### Problem to solve
Which lines run from the one containing "1.25 GB/sec (10 Gbps) [489, 1142]" to the end of the entries below? Reproduce them exactly, both ends included.

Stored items
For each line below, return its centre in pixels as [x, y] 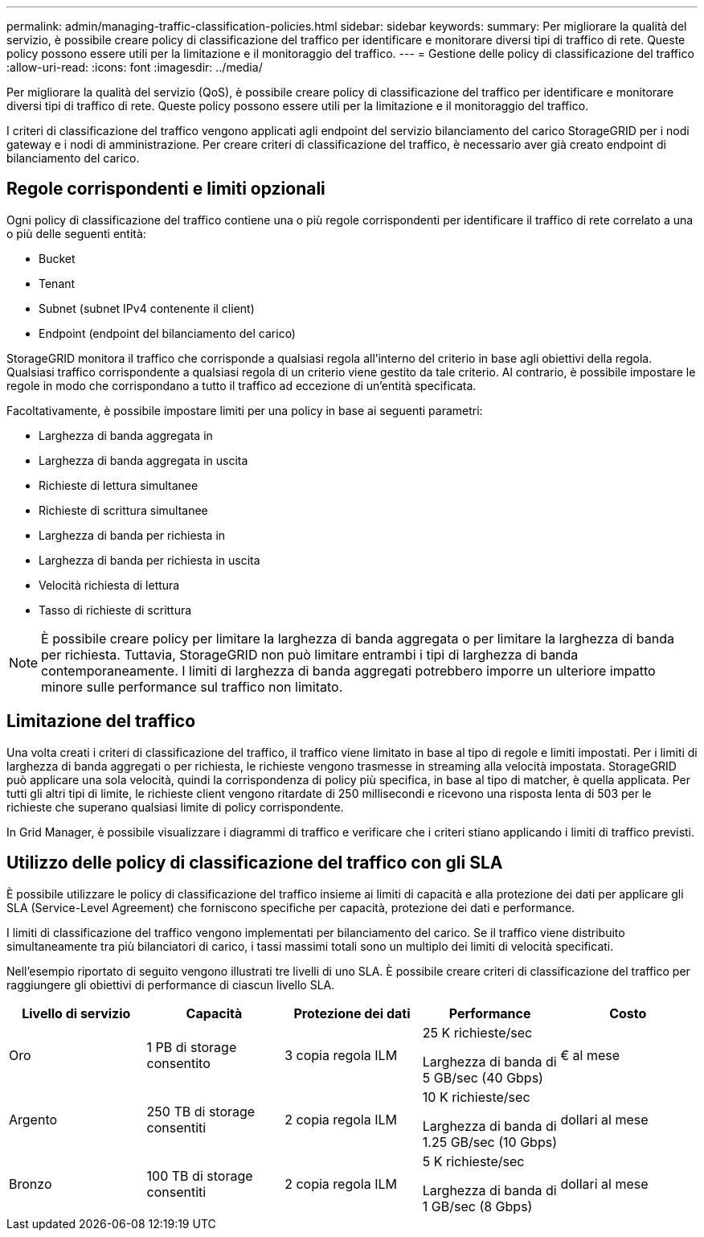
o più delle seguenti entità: [76, 233]
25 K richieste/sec [477, 1032]
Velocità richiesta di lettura [109, 585]
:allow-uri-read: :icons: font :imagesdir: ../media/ [135, 67]
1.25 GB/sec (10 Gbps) [489, 1142]
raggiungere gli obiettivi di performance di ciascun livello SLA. [171, 984]
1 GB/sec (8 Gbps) [477, 1206]
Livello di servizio [76, 1013]

### Answer area
1.25 GB/sec (10 Gbps) [489, 1142]
raggiungere gli obiettivi di performance di ciascun livello SLA. [171, 984]
1 GB/sec (8 Gbps) [477, 1206]
Livello di servizio [76, 1013]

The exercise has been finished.